Details of the program

It is reasonably easy to write a program to solve Sudoku using a backtracking algorithm.

What is the back-tracking algorithm?

1. First of all check each square in turn for the number of possible numbers that could be in that position, by eliminating the other numbers that are given in the same row, column and 3x3 grid.

2. Then starting at the first unknown square we'll try with the lowest available number that is allowed.

3.Move on to the next square then we'll try with the lowest available number...and keep doing this.

4. If you hit a problem and there are no available numbers then move back a square [i.e. you must `back-track'], and increase that digit to be the next lowest available number. Go to step 3.

5. Eventually you should pass through all the squares in the grid - and `voila' you have the solution!

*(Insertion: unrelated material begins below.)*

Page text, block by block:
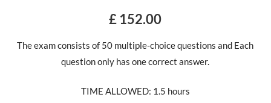
£ 152.00
The exam consists of 50 multiple-choice questions and Each
question only has one correct answer.
TIME ALLOWED: 1.5 hours

Note you may end up having to back-track all the way back to the beginning several times! However, a computer can do this easily and reasonably quickly.

We wrote this program in R fairly quickly and it seems to do the job. Making it work faster is more of a challenge - that's left for another day. Also, working out how many solutions a Sudoku grid has is not so straightforward - again on the back burner for now.

If you're interested in using this more than a few times then you ought to download R (see cran.r-project.org ) and install it on your machine (it's free!), then source in this R code . There is absolutely no warranty and the Licence is GPL2. We should warn you that you probably need to be familiar with R to do this - or at least be a bit of a boffin. There's another challenge for you!

One nice by-product is that the program gives you the number of possibilities at the outset for each square, which can be a helpful way to start a difficult puzzle if you're stuck.

All puzzles on this site have been checked using this program.